[[ DATA open ]]

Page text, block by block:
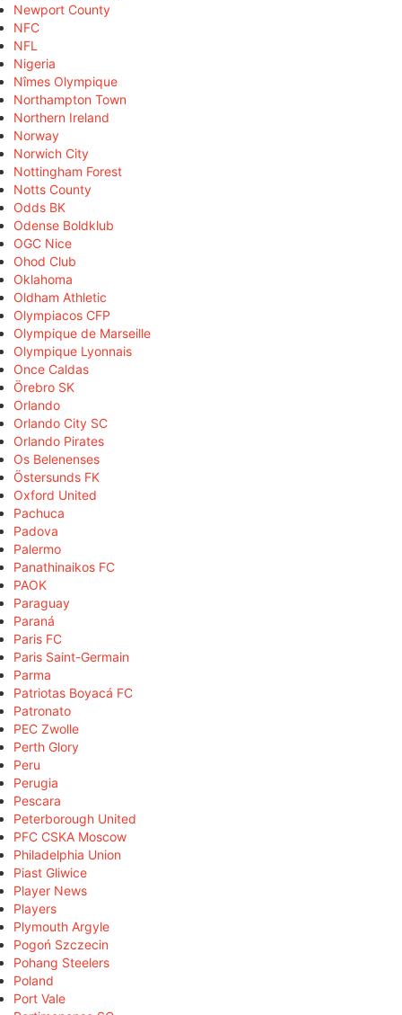
Newport County
NFC
NFL
Nigeria
Nîmes Olympique
Northampton Town
Northern Ireland
Norway
Norwich City
Nottingham Forest
Notts County
Odds BK
Odense Boldklub
OGC Nice
Ohod Club
Oklahoma
Oldham Athletic
Olympiacos CFP
Olympique de Marseille
Olympique Lyonnais
Once Caldas
Örebro SK
Orlando
Orlando City SC
Orlando Pirates
Os Belenenses
Östersunds FK
Oxford United
Pachuca
Padova
Palermo
Panathinaikos FC
PAOK
Paraguay
Paraná
Paris FC
Paris Saint-Germain
Parma
Patriotas Boyacá FC
Patronato
PEC Zwolle
Perth Glory
Peru
Perugia
Pescara
Peterborough United
PFC CSKA Moscow
Philadelphia Union
Piast Gliwice
Player News
Players
Plymouth Argyle
Pogoń Szczecin
Pohang Steelers
Poland
Port Vale

[[ DATA closed ]]

**EXERCISE GOAL:** Every line from the one with "Philadelphia Union" to the end of the records above should be returned exactly, and no other lines.

**WRITTEN ANSWER:**
Philadelphia Union
Piast Gliwice
Player News
Players
Plymouth Argyle
Pogoń Szczecin
Pohang Steelers
Poland
Port Vale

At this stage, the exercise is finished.